A polishing pad comprising a resin sheet having fine holes,
In the pore distribution of the resin sheet measured by mercury intrusion porosimetry with a contact angle of 130° and a mercury surface tension of 485 dyn/cm, the cumulative pore volume V in the pore diameter range of 0.100 μm or more and 10.0 μm or less is 0.020 cm ³ /g or more and 0.100 cm ³ /g or less,
The density of the resin sheet is 0.9 g/cm ³ or more and 1.3 g/cm ³ or less. 2. The polishing pad according to claim 1, wherein in the pore distribution of the resin sheet, an integrated pore volume V' in the pore diameter range of 0.050 μm or more and less than 0.100 μm is 0.000 cm ³ /g or more and 0.120 cm ³ /g or less. 3. The polishing pad according to claim 1, wherein in the pore distribution of the resin sheet, the ratio of the cumulative pore volume V to the cumulative pore volume V ₀ in the pore diameter range of 0.100 μm to 360 μm is 50% or more. The polishing pad according to any one of claims 1 to 3, wherein in the pore distribution of the resin sheet, the ratio of the cumulative pore volume V to the cumulative pore volume V ₀ ' in the pore diameter range of 0.050 μm or more and 360 μm or less is 50% or more. The polishing pad according to any one of claims 1 to 4, wherein the peak position of the maximum peak in the pore diameter range of 0.100 μm or more and 360 μm or less in the pore distribution of the resin sheet is within the pore diameter range of 0.100 μm or more and 10.0 μm or less. The polishing pad according to any one of claims 1 to 5, wherein the peak position of the maximum peak in the pore diameter range of 0.050 μm or more and 360 μm or less in the pore distribution of the resin sheet is within the pore diameter range of 0.050 μm or more and 10.0 μm or less. 7. The polishing pad according to claim 1, wherein the pore distribution of the resin sheet has an integrated pore volume V ₀ in the pore diameter range of 0.100 μm or more and 360 μm or less of 0.040 cm ³ /g or more and 0.120 cm ³ /g or less. 8. The polishing pad according to claim 1, wherein the pore distribution of the resin sheet has an integrated pore volume V ₀ ' in the pore diameter range of 0.050 μm or more and 360 μm or less of 0.040 cm ³ /g or more and 0.200 cm ³ /g or less. The polishing pad according to any one of claims 1 to 8, wherein the resin sheet has a microphase-separated structure. The polishing pad according to any one of claims 1 to 9, wherein the resin sheet contains polyurethane. A polishing pad comprising a resin sheet having fine holes,
In the pore distribution of the resin sheet measured by mercury porosimetry with a contact angle of 130° and a mercury surface tension of 485 dyn/cm, the cumulative pore volume V'' in the pore diameter range of 0.050 μm or more and 10.0 μm or less is 0.020 cm ³ /g or more and 0.140 cm ³ /g or less,
The density of the resin sheet is 0.9 g/cm ³ or more and 1.3 g/cm ³ or less.

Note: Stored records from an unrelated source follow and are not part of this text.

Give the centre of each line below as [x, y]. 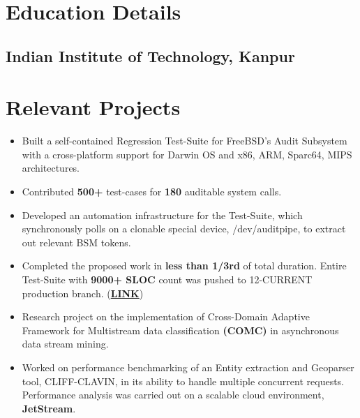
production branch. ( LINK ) [83, 293]
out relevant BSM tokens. [76, 242]
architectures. [51, 168]
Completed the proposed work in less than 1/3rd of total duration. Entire [184, 266]
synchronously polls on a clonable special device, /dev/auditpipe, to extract [184, 229]
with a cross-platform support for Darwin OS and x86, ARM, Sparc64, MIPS [187, 154]
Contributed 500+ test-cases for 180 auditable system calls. [152, 192]
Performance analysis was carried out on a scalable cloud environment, [173, 395]

A method for producing the polishing pad according to any one of claims 1 to 11, comprising:
A method for producing a polishing pad, comprising the step of curing a mixed liquid of at least one prepolymer and at least two curing agents to obtain a resin sheet having a microphase-separated structure. 13. The method for producing a polishing pad according to claim 12, wherein the curing agent comprises a first curing agent having an NH ₂ equivalent of 100 or more and 300 or less, a second curing agent having an OH equivalent of 200 or more and 500 or less, and a third curing agent having an OH equivalent of 1000 or more and 2000 or less. A method for producing a polished workpiece, comprising a polishing step of polishing an object to be polished using the polishing pad described in any one of claims 1 to 11 in the presence of a polishing slurry.